八團金光,宛如八輪烈日,將整片天空遮擋,熾熱的可怕。
這一瞬間,哪怕是恐怖絕倫的逆元血輪,都黯然失色,被生生奪走了鋒芒。
“沉府升,你竟然還沒有死。”
武龍霜哪怕已經半步元嬰,依舊忍不住渾身一顫。
當年此人反掌戰敗九大掌門,那是天穹戰神一般的人物,哪怕200年過去,當年的恐懼,依舊令人毛骨悚然。
“哼,你沒死又如何,不過是一具殘魂,能翻起多大風浪……以本尊如今的實力,彈指便可令你灰飛煙滅。
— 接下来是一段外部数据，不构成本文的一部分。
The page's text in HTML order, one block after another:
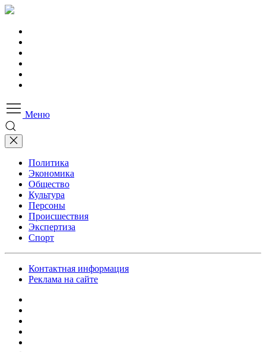
Меню
Политика
Экономика
Общество
Культура
Персоны
Происшествия
Экспертиза
Спорт
Контактная информация
Реклама на сайте
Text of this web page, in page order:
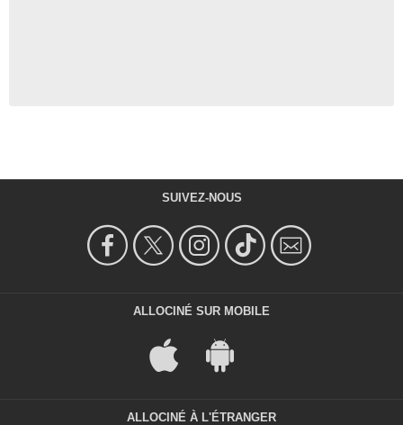
SUIVEZ-NOUS
ALLOCINÉ SUR MOBILE
ALLOCINÉ À L'ÉTRANGER
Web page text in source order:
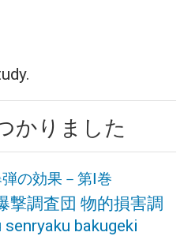
かりました
の効果－第Ⅰ巻
撃調査団 物的損害調
senryaku bakugeki
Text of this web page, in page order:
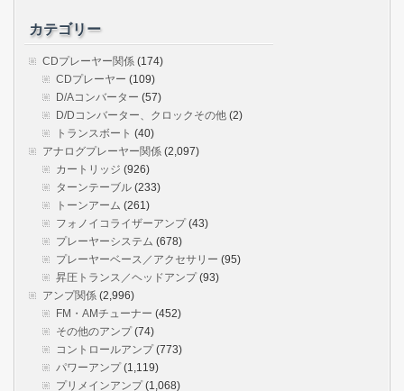
カテゴリー
CDプレーヤー関係 (174)
CDプレーヤー (109)
D/Aコンバーター (57)
D/Dコンバーター、クロックその他 (2)
トランスボート (40)
アナログプレーヤー関係 (2,097)
カートリッジ (926)
ターンテーブル (233)
トーンアーム (261)
フォノイコライザーアンプ(43)
プレーヤーシステム (678)
プレーヤーベース／アクセサリー (95)
昇圧トランス／ヘッドアンプ(93)
アンプ関係 (2,996)
FM・AMチューナー (452)
その他のアンプ(74)
コントロールアンプ(773)
パワーアンプ(1,119)
プリメインアンプ(1,068)
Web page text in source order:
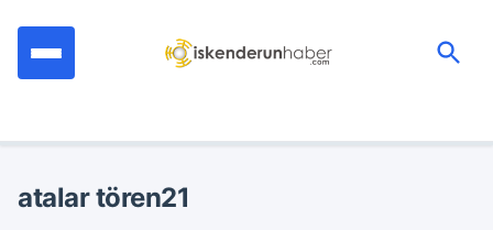
atalar tören21
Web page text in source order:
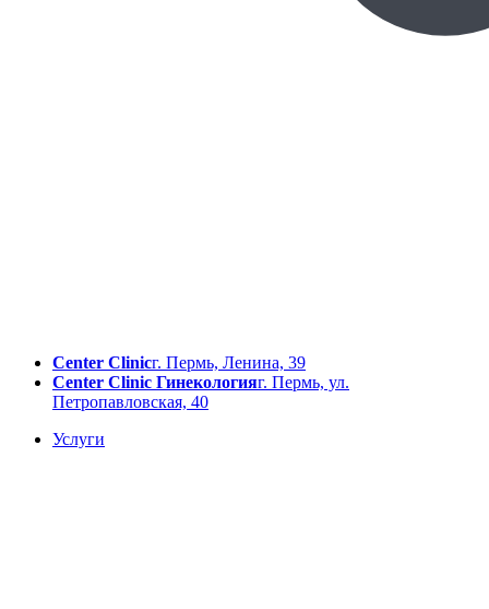
Center Clinicг. Пермь, Ленина, 39
Center Clinic Гинекологияг. Пермь, ул.
Петропавловская, 40
Услуги
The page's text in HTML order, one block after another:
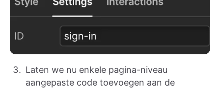
Laten we nu enkele pagina-niveau
aangepaste code toevoegen aan de
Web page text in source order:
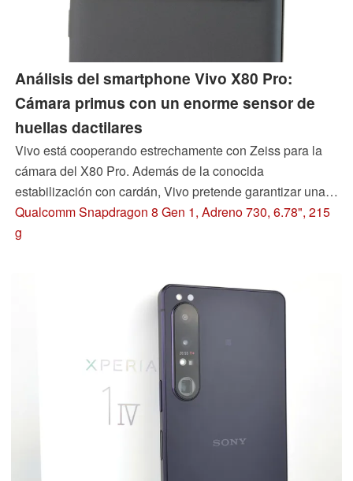
Análisis del smartphone Vivo X80 Pro:
Cámara primus con un enorme sensor de
huellas dactilares
Vivo está cooperando estrechamente con Zeiss para la
cámara del X80 Pro. Además de la conocida
estabilización con cardán, Vivo pretende garantizar una
reproducción natural de los colores en un smartphone
tipo buque insignia, visual y técnicamente atractivo, pero
Qualcomm Snapdragon 8 Gen 1, Adreno 730, 6.78", 215
g

”
隨後,武龍霜咬牙切齒。
他瞳孔中的猩紅之火,熊熊燃燒。
那遮天蔽日的元器,竟然掀起滔天血霧,滾滾朝着太清古鐘壓迫而去。
這一刻,天穹碎裂,武龍霜宛如操控着一方世界,在碾壓沉府升,血霧之內,無邊無際的兇妖在咆哮。
毀滅!
徹底的摧毀。
兇妖降臨,戰亂四起,視線所見,直接摧毀成灰燼。
“武龍霜,當年你們幾個雖然卑鄙,但人不爲己,天誅地滅,老朽敗的也算心服口服……可200年過去,你武龍霜非但沒有任何長進,反而淪爲這人不人、妖不妖的鬼東西……可恥。”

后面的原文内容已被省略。